I see that with Aven. And I thought that if you ever could, if you ever thought I was worth it—maybe it could be true. That I could be worth it.”

  I’m caught, bridged between both his arms. Frozen, listening as he tells me these things I never could’ve imagined he’d say. I want to reach for him. I don’t let myself—nothing’s changed; I still don’t understand him—but in my mind, my hand is coiling itself in his bright hair. Next thing I know, it’s no longer in my mind. I’m touching his scalp, tracing my fingers down his nape. His hair bristles.

  His breath stops short; I like hearing that—No. Dropping my hand quickly, I fold my arms behind my back. I don’t want to touch him. It just adds fuel to my weakness.

  Derek’s brown eyes hold me to the wall. “Ren, you live harder . . . you love harder than anyone I’ve met. I wanted to earn it. And then I thought you were gone, and that it was too late. For me. For me to love you back,” he says. He drops his forehead against me so it’s cradled by my neck.

  My tongue is blank. In my mouth, no words. The thoughts I had—all stunned away. I vaguely recall not wanting this—him, but all I’m left with are my vertebrae—each one a trigger, counting down to closer.

  “Saving Aven was like saving a part of you. The part that you loved the most. The part I wanted to get to know,” he breathes, shaky.
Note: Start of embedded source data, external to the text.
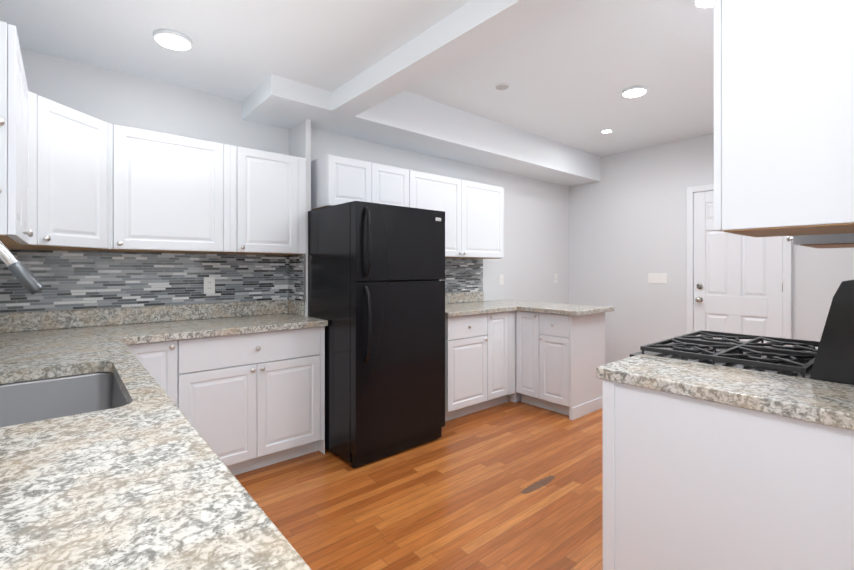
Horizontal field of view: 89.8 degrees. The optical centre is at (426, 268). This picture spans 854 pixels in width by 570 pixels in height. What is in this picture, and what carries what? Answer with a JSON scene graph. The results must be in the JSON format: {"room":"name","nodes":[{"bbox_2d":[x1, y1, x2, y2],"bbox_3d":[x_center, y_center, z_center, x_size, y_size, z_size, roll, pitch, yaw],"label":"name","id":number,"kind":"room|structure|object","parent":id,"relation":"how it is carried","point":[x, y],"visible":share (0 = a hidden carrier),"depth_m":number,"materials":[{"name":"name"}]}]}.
{"room":"kitchen","nodes":[
{"label":"kitchen","id":0,"kind":"room"},
{"bbox_2d":[8,48,571,315],"bbox_3d":[-0.300,-0.147,4.001,5.760,2.820,0.260,0,0,-40],"label":"wall","id":1,"kind":"structure","parent":0,"point":[537,213],"depth_m":3.35,"materials":[{"name":"white paint"}]},
{"bbox_2d":[0,21,27,244],"bbox_3d":[-1.589,-0.460,1.457,0.298,0.697,0.350,0,0,-40],"label":"upper cabinet","id":2,"kind":"object","parent":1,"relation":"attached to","point":[13,83],"depth_m":1.42,"materials":[{"name":"white wood"}]},
{"bbox_2d":[5,91,39,248],"bbox_3d":[-1.815,-0.460,1.744,0.325,0.697,0.380,0,0,-40],"label":"upper cabinet","id":3,"kind":"object","parent":1,"relation":"attached to","point":[33,99],"depth_m":1.97,"materials":[{"name":"white wood"}]},
{"bbox_2d":[15,249,115,251],"bbox_3d":[-1.995,-0.460,2.191,0.629,0.697,0.623,0,0,-40],"label":"upper cabinet","id":4,"kind":"object","parent":1,"relation":"attached to","point":[110,250],"depth_m":2.36,"materials":[{"name":"brown wood"}]},
{"bbox_2d":[40,96,123,248],"bbox_3d":[-1.793,-0.459,2.168,0.350,0.694,0.325,0,0,-40],"label":"upper cabinet","id":5,"kind":"object","parent":1,"relation":"attached to","point":[71,179],"depth_m":2.20,"materials":[{"name":"white wood"}]},
{"bbox_2d":[116,126,239,253],"bbox_3d":[-1.613,-0.459,2.710,0.694,0.697,0.326,0,0,-40],"label":"upper cabinet","id":6,"kind":"object","parent":1,"relation":"attached to","point":[182,194],"depth_m":2.61,"materials":[{"name":"white wood"}]},
{"bbox_2d":[0,250,482,312],"bbox_3d":[-0.859,0.069,3.363,3.838,0.344,0.305,0,0,-40],"label":"tile backsplash","id":7,"kind":"structure","parent":1,"relation":"attached to","point":[72,280],"depth_m":2.79,"materials":[{"name":"tile"}]},
{"bbox_2d":[204,277,214,293],"bbox_3d":[-1.517,0.116,2.989,0.070,0.115,0.007,0,0,-40],"label":"outlet","id":8,"kind":"object","parent":7,"relation":"attached to","point":[209,285],"visible":1,"depth_m":2.99,"materials":[{"name":"white plastic"}]},
{"bbox_2d":[232,147,305,254],"bbox_3d":[-1.198,-0.459,3.068,0.561,0.697,0.318,0,0,-40],"label":"upper cabinet","id":9,"kind":"object","parent":1,"relation":"attached to","point":[272,185],"depth_m":2.97,"materials":[{"name":"white wood"}]},
{"bbox_2d":[311,154,410,209],"bbox_3d":[-0.531,-0.642,3.450,0.745,0.370,0.318,0,0,-40],"label":"upper cabinet","id":10,"kind":"object","parent":1,"relation":"attached to","point":[335,180],"depth_m":3.26,"materials":[{"name":"white wood"}]},
{"bbox_2d":[411,170,503,258],"bbox_3d":[0.216,-0.468,4.084,1.214,0.718,0.318,0,0,-40],"label":"upper cabinet","id":11,"kind":"object","parent":1,"relation":"attached to","point":[474,220],"depth_m":4.00,"materials":[{"name":"white wood"}]},
{"bbox_2d":[499,275,502,284],"bbox_3d":[0.837,0.124,4.811,0.070,0.115,0.013,0,0,-40],"label":"light switch","id":12,"kind":"object","parent":1,"relation":"attached to","point":[500,279],"visible":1,"depth_m":4.80,"materials":[{"name":"white plastic"}]},
{"bbox_2d":[0,0,713,185],"bbox_3d":[1.285,-1.328,2.133,5.560,0.460,4.960,0,0,-40],"label":"ceiling","id":13,"kind":"structure","parent":0,"point":[423,76],"depth_m":2.70,"materials":[{"name":"white paint"}]},
{"bbox_2d":[153,29,192,50],"bbox_3d":[-1.352,-1.215,2.283,0.182,0.026,0.182,0,0,-40],"label":"recessed light","id":14,"kind":"object","parent":13,"relation":"in","point":[172,39],"visible":1,"depth_m":2.26,"materials":[{"name":"white paint"}]},
{"bbox_2d":[494,83,510,90],"bbox_3d":[0.581,-1.405,3.316,0.128,0.004,0.128,0,0,-40],"label":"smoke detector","id":15,"kind":"object","parent":13,"relation":"in","point":[502,86],"visible":1,"depth_m":3.30,"materials":[{"name":"white paint"}]},
{"bbox_2d":[600,129,612,132],"bbox_3d":[1.834,-1.404,4.381,0.118,0.004,0.118,0,0,-40],"label":"recessed light","id":16,"kind":"object","parent":13,"relation":"in","point":[606,131],"visible":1,"depth_m":4.38,"materials":[{"name":"white paint"}]},
{"bbox_2d":[622,85,646,97],"bbox_3d":[1.637,-1.394,3.382,0.182,0.026,0.182,0,0,-40],"label":"recessed light","id":17,"kind":"object","parent":13,"relation":"in","point":[633,91],"visible":1,"depth_m":3.35,"materials":[{"name":"white paint"}]},
{"bbox_2d":[693,0,713,7],"bbox_3d":[1.470,-1.395,2.193,0.182,0.026,0.182,0,0,-40],"label":"recessed light","id":18,"kind":"object","parent":13,"relation":"in","point":[703,3],"visible":0.73,"depth_m":2.23,"materials":[{"name":"white paint"}]},
{"bbox_2d":[234,401,602,569],"bbox_3d":[1.253,1.287,2.170,5.760,0.050,5.060,0,0,-40],"label":"floor","id":19,"kind":"structure","parent":0,"point":[510,485],"depth_m":2.34,"materials":[{"name":"brown wood"}]},
{"bbox_2d":[126,326,324,474],"bbox_3d":[-1.306,0.825,2.773,1.118,0.875,0.627,0,0,-40],"label":"base cabinet","id":20,"kind":"object","parent":19,"relation":"on","point":[243,403],"visible":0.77,"depth_m":2.60,"materials":[{"name":"white wood"}]},
{"bbox_2d":[308,201,444,467],"bbox_3d":[-0.352,0.420,3.137,0.787,1.685,0.722,0,0,-40],"label":"fridge","id":21,"kind":"object","parent":19,"relation":"on","point":[376,289],"visible":0.94,"depth_m":2.86,"materials":[{"name":"black painted metal"},{"name":"plastic"}]},
{"bbox_2d":[445,313,488,420],"bbox_3d":[0.153,0.825,3.839,0.480,0.876,0.608,0,0,-40],"label":"base cabinet","id":22,"kind":"object","parent":19,"relation":"on","point":[466,337],"depth_m":3.60,"materials":[{"name":"white wood"}]},
{"bbox_2d":[445,291,613,316],"bbox_3d":[0.729,0.315,3.901,1.500,0.144,1.258,0,0,-40],"label":"countertop","id":23,"kind":"structure","parent":22,"relation":"on","point":[465,303],"depth_m":3.95,"materials":[{"name":"stone"}]},
{"bbox_2d":[489,311,508,407],"bbox_3d":[0.444,0.826,4.086,0.285,0.876,0.608,0,0,-40],"label":"base cabinet","id":24,"kind":"object","parent":19,"relation":"on","point":[499,321],"depth_m":3.87,"materials":[{"name":"white wood"}]},
{"bbox_2d":[509,311,512,401],"bbox_3d":[0.852,0.827,4.445,0.549,0.874,0.588,0,0,-40],"label":"base cabinet","id":25,"kind":"object","parent":19,"relation":"on","point":[510,312],"depth_m":3.98,"materials":[{"name":"white wood"}]},
{"bbox_2d":[513,311,604,419],"bbox_3d":[1.236,0.826,3.978,0.572,0.876,0.575,0,0,-40],"label":"base cabinet","id":26,"kind":"object","parent":19,"relation":"on","point":[548,361],"depth_m":3.77,"materials":[{"name":"white wood"}]},
{"bbox_2d":[603,380,853,569],"bbox_3d":[0.954,0.824,1.373,0.358,0.875,0.667,0,0,-40],"label":"base cabinet","id":27,"kind":"object","parent":19,"relation":"on","point":[689,483],"visible":0.9,"depth_m":1.24,"materials":[{"name":"white wood"}]},
{"bbox_2d":[596,354,853,430],"bbox_3d":[0.950,0.314,1.374,0.367,0.144,0.673,0,0,-40],"label":"countertop","id":28,"kind":"structure","parent":27,"relation":"on","point":[820,402],"depth_m":1.27,"materials":[{"name":"stone"}]},
{"bbox_2d":[630,280,853,384],"bbox_3d":[1.342,0.647,1.787,0.760,1.230,0.756,0,0,-40],"label":"range","id":29,"kind":"object","parent":19,"relation":"on","point":[830,358],"visible":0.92,"depth_m":1.56,"materials":[{"name":"black metal"}]},
{"bbox_3d":[-0.612,0.824,0.588,0.629,0.875,3.660,0,0,-40],"label":"base cabinet","id":30,"kind":"object","parent":19,"relation":"on","visible":0},
{"bbox_2d":[0,308,310,569],"bbox_3d":[-0.807,0.313,0.815,0.660,0.144,4.258,0,0,-40],"label":"countertop","id":31,"kind":"structure","parent":30,"relation":"on","point":[144,478],"depth_m":0.70,"materials":[{"name":"stone"}]},
{"bbox_2d":[0,241,44,294],"bbox_3d":[-1.252,0.089,1.147,0.343,0.512,0.103,0,0,-40],"label":"faucet","id":32,"kind":"object","parent":31,"relation":"on","point":[28,280],"visible":1,"depth_m":1.20,"materials":[{"name":"silver metal"}]},
{"bbox_2d":[0,372,126,426],"bbox_3d":[-1.142,0.487,1.214,0.474,0.200,0.724,0,0,-40],"label":"sink","id":33,"kind":"object","parent":31,"relation":"in","point":[22,402],"visible":0.15,"depth_m":1.52,"materials":[{"name":"silver metal"}]},
{"bbox_2d":[124,300,327,339],"bbox_3d":[-1.298,0.314,2.769,1.120,0.144,0.642,0,0,-40],"label":"countertop","id":34,"kind":"structure","parent":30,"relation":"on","point":[189,321],"depth_m":2.83,"materials":[{"name":"stone"}]},
{"bbox_2d":[572,133,843,363],"bbox_3d":[3.441,-0.147,3.955,0.115,2.820,4.950,0,0,-40],"label":"wall","id":35,"kind":"structure","parent":0,"point":[616,234],"depth_m":4.95,"materials":[{"name":"white paint"}]},
{"bbox_2d":[648,273,667,283],"bbox_3d":[2.615,0.109,4.851,0.013,0.112,0.203,0,0,-40],"label":"light switch","id":36,"kind":"object","parent":35,"relation":"attached to","point":[657,277],"visible":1,"depth_m":4.84,"materials":[{"name":"white plastic"}]},
{"bbox_2d":[687,184,791,345],"bbox_3d":[3.053,0.195,4.255,0.115,2.136,0.864,0,0,-40],"label":"entry door","id":37,"kind":"structure","parent":35,"relation":"in","point":[738,284],"depth_m":4.28,"materials":[{"name":"white wood"}]},
{"bbox_2d":[844,248,853,280],"bbox_3d":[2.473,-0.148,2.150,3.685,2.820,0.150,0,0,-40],"label":"wall","id":38,"kind":"structure","parent":0,"point":[848,252],"depth_m":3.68,"materials":[{"name":"white paint"}]},
{"bbox_2d":[714,0,853,239],"bbox_3d":[1.073,-0.575,1.246,0.348,0.928,0.319,0,0,-40],"label":"upper cabinet","id":39,"kind":"object","parent":38,"relation":"attached to","point":[783,117],"depth_m":1.13,"materials":[{"name":"white wood"}]},
{"bbox_2d":[787,236,853,247],"bbox_3d":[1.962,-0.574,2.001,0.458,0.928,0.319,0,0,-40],"label":"range hood","id":40,"kind":"object","parent":38,"relation":"attached to","point":[831,241],"depth_m":1.90,"materials":[{"name":"white metal"}]}
]}
  Word by word, I’m unfolded. I wish my heart were made of paper, so I could write each one down where it belongs. As he traces his nose up the line of my neck, all the way to my ear, I know my heart will never be paper. Paper’s way too quiet. Bullet rounds, maybe. Rapid-fire.

  Then, he pulls away. He searches my face. Eyes my mouth, thirsty. Like he’s never had a drop in his life. Leans in. With only millimeters to go, he stops. Miles and miles of millimeters, charged, electric power lines—“I don’t want the same regret twice.”

  His lips are on mine, slow at first, hesitant, almost a tremble to them. Like he’s afraid. A moment later, he’s not. He’s the tide under a megawatt moon and this kiss is the ocean. Surge, then rush. No end to it.